### Problem statement
In the copy, include every record below exactly as it appears, but no pictures.

== Provided information

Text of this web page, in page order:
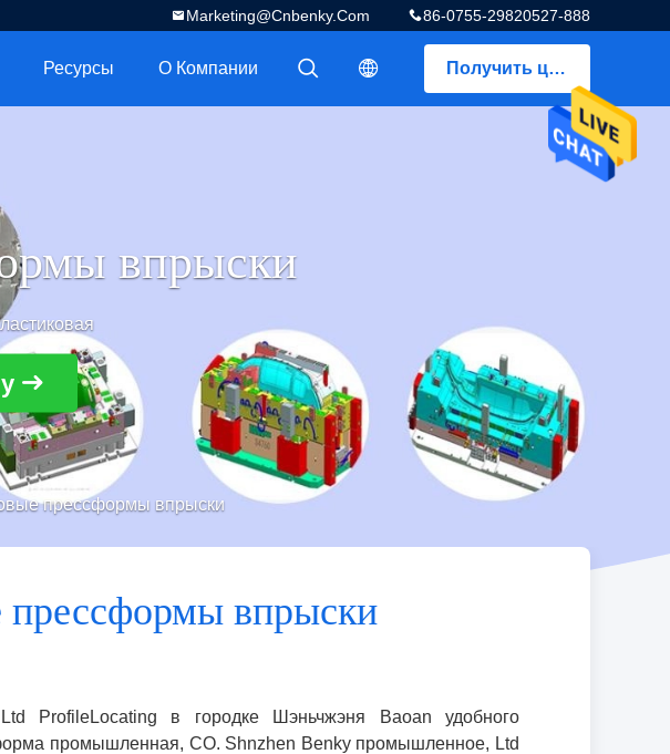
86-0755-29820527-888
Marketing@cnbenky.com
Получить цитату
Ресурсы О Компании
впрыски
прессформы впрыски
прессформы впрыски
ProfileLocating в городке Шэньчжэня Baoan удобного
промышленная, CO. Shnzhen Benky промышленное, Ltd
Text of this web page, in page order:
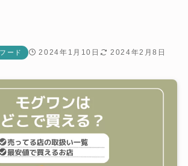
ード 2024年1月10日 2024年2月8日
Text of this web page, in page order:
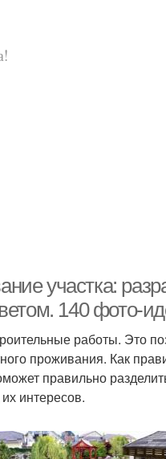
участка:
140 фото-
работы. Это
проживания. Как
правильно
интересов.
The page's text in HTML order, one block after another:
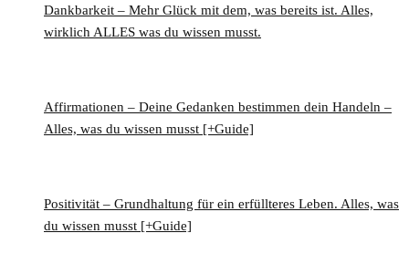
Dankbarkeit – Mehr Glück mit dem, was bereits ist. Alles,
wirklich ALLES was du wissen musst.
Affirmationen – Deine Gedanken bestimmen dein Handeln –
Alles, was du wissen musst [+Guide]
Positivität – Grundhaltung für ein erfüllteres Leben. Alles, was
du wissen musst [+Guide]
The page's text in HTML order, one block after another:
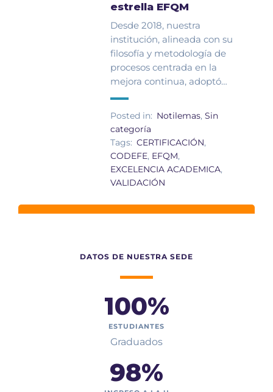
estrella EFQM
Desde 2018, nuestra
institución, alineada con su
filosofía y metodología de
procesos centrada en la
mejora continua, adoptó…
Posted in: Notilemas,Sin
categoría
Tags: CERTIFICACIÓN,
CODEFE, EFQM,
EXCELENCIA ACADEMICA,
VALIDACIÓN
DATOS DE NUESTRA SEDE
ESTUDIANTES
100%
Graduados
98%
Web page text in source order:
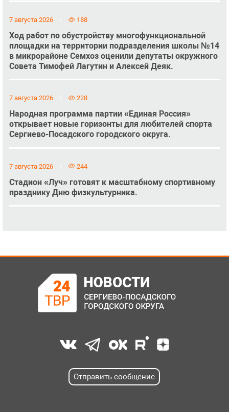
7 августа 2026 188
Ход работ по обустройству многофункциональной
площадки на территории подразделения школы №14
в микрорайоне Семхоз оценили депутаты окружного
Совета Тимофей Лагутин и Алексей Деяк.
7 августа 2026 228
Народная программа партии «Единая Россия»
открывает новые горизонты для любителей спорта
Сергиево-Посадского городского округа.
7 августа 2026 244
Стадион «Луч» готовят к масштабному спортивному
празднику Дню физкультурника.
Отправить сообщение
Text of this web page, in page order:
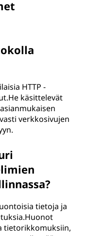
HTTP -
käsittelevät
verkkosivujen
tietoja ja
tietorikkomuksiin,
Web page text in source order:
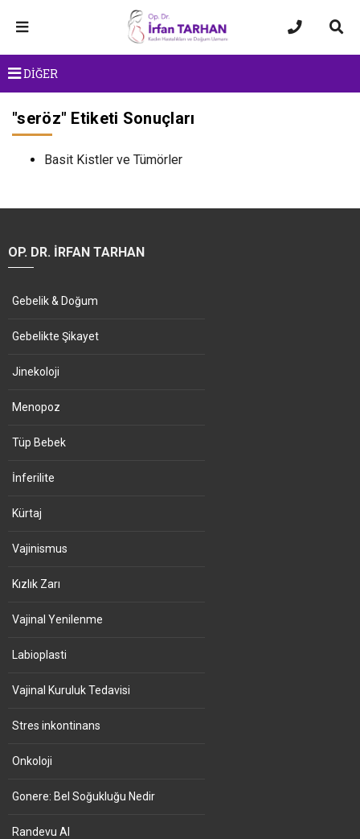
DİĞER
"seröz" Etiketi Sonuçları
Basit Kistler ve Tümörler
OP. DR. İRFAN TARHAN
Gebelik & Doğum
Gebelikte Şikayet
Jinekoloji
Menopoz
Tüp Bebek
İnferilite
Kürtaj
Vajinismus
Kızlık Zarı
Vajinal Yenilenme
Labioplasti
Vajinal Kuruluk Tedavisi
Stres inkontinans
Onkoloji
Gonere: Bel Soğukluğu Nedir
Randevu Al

====

### Expected answer
Text of this web page, in page order:
86-0755-29820527-888
Marketing@cnbenky.com
Получить цитату
Ресурсы О Компании
впрыски
прессформы впрыски
прессформы впрыски
ProfileLocating в городке Шэньчжэня Baoan удобного
промышленная, CO. Shnzhen Benky промышленное, Ltd
Text of this web page, in page order:
ード 2024年1月10日 2024年2月8日
Text of this web page, in page order:
участка:
140 фото-
работы. Это
проживания. Как
правильно
интересов.
The page's text in HTML order, one block after another:
Dankbarkeit – Mehr Glück mit dem, was bereits ist. Alles,
wirklich ALLES was du wissen musst.
Affirmationen – Deine Gedanken bestimmen dein Handeln –
Alles, was du wissen musst [+Guide]
Positivität – Grundhaltung für ein erfüllteres Leben. Alles, was
du wissen musst [+Guide]
The page's text in HTML order, one block after another:
estrella EFQM
Desde 2018, nuestra
institución, alineada con su
filosofía y metodología de
procesos centrada en la
mejora continua, adoptó…
Posted in: Notilemas,Sin
categoría
Tags: CERTIFICACIÓN,
CODEFE, EFQM,
EXCELENCIA ACADEMICA,
VALIDACIÓN
DATOS DE NUESTRA SEDE
ESTUDIANTES
100%
Graduados
98%
Web page text in source order:
7 августа 2026 188
Ход работ по обустройству многофункциональной
площадки на территории подразделения школы №14
в микрорайоне Семхоз оценили депутаты окружного
Совета Тимофей Лагутин и Алексей Деяк.
7 августа 2026 228
Народная программа партии «Единая Россия»
открывает новые горизонты для любителей спорта
Сергиево-Посадского городского округа.
7 августа 2026 244
Стадион «Луч» готовят к масштабному спортивному
празднику Дню физкультурника.
Отправить сообщение
Text of this web page, in page order:
HTTP -
käsittelevät
verkkosivujen
tietoja ja
tietorikkomuksiin,
Web page text in source order:
DİĞER
"seröz" Etiketi Sonuçları
Basit Kistler ve Tümörler
OP. DR. İRFAN TARHAN
Gebelik & Doğum
Gebelikte Şikayet
Jinekoloji
Menopoz
Tüp Bebek
İnferilite
Kürtaj
Vajinismus
Kızlık Zarı
Vajinal Yenilenme
Labioplasti
Vajinal Kuruluk Tedavisi
Stres inkontinans
Onkoloji
Gonere: Bel Soğukluğu Nedir
Randevu Al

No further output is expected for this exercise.